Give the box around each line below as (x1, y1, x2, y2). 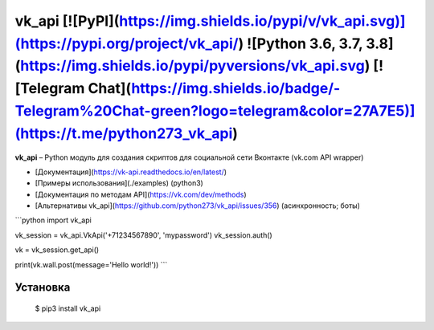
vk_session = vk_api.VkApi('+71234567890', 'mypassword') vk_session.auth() (14, 230, 272, 240)
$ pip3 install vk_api (35, 304, 101, 313)
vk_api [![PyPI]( (14, 12, 120, 30)
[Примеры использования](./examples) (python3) (35, 178, 204, 188)
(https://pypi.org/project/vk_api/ (14, 35, 239, 52)
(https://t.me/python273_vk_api (14, 124, 233, 142)
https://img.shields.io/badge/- (131, 79, 341, 98)
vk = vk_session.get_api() (14, 245, 100, 255)
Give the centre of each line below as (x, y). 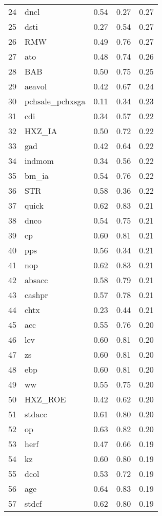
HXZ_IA (41, 131)
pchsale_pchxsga (55, 101)
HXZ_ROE (45, 399)
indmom (39, 161)
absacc (36, 280)
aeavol (36, 86)
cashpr (36, 295)
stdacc (36, 414)
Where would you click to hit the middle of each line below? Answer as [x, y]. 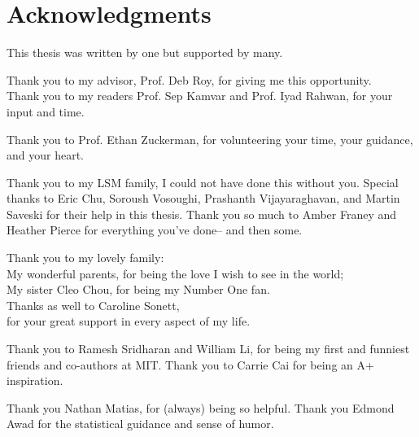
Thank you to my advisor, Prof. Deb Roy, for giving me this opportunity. [189, 79]
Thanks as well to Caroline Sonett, [93, 305]
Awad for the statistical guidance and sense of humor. [140, 424]
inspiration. [35, 380]
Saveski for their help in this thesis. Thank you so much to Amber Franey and [202, 214]
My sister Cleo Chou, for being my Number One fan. [138, 289]
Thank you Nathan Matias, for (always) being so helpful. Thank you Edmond [201, 407]
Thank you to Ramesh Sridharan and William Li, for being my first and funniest [208, 349]
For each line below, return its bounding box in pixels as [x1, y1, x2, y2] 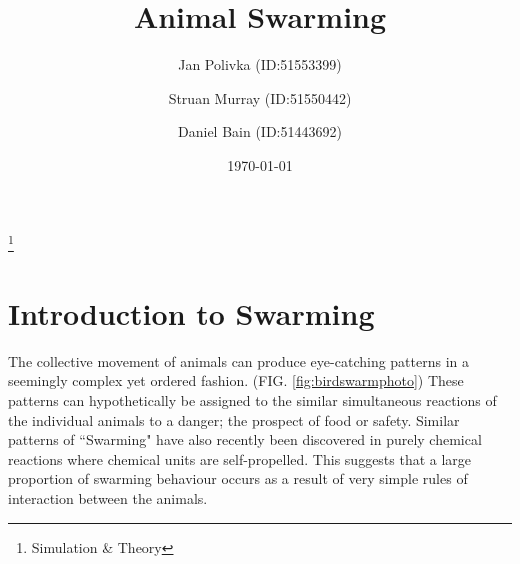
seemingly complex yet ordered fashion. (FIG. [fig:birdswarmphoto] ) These [8, 370, 464, 391]
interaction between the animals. [8, 488, 208, 509]
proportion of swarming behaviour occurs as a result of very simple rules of [8, 468, 468, 489]
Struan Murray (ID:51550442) [168, 87, 352, 108]
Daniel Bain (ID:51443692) [178, 121, 342, 142]
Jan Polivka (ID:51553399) [178, 54, 342, 75]
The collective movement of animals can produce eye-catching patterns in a [8, 350, 470, 371]
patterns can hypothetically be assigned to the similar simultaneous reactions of [8, 390, 497, 411]
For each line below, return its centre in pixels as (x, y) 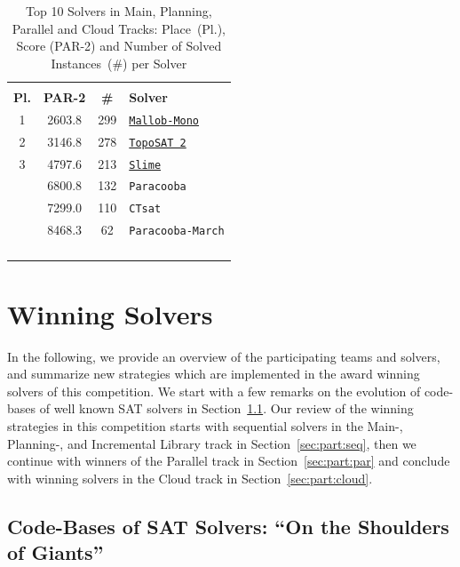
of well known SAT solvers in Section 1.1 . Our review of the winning (226, 408)
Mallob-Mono (164, 120)
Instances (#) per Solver (119, 63)
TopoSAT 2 (158, 143)
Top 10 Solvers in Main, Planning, (119, 11)
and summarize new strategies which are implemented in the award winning (214, 374)
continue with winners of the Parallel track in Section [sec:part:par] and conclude (229, 461)
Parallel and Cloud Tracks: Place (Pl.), (119, 28)

++++++++++

**Work instruction**
Find the line with "interaction between the" in the data above, and from there retype each line exactly through the line with "Mallob-Mono (164, 120)", skipping the pictures along the way.

**Response to the exercise**
interaction between the animals. [8, 488, 208, 509]
proportion of swarming behaviour occurs as a result of very simple rules of [8, 468, 468, 489]
Struan Murray (ID:51550442) [168, 87, 352, 108]
Daniel Bain (ID:51443692) [178, 121, 342, 142]
Jan Polivka (ID:51553399) [178, 54, 342, 75]
The collective movement of animals can produce eye-catching patterns in a [8, 350, 470, 371]
patterns can hypothetically be assigned to the similar simultaneous reactions of [8, 390, 497, 411]
For each line below, return its centre in pixels as (x, y) 
of well known SAT solvers in Section 1.1 . Our review of the winning (226, 408)
Mallob-Mono (164, 120)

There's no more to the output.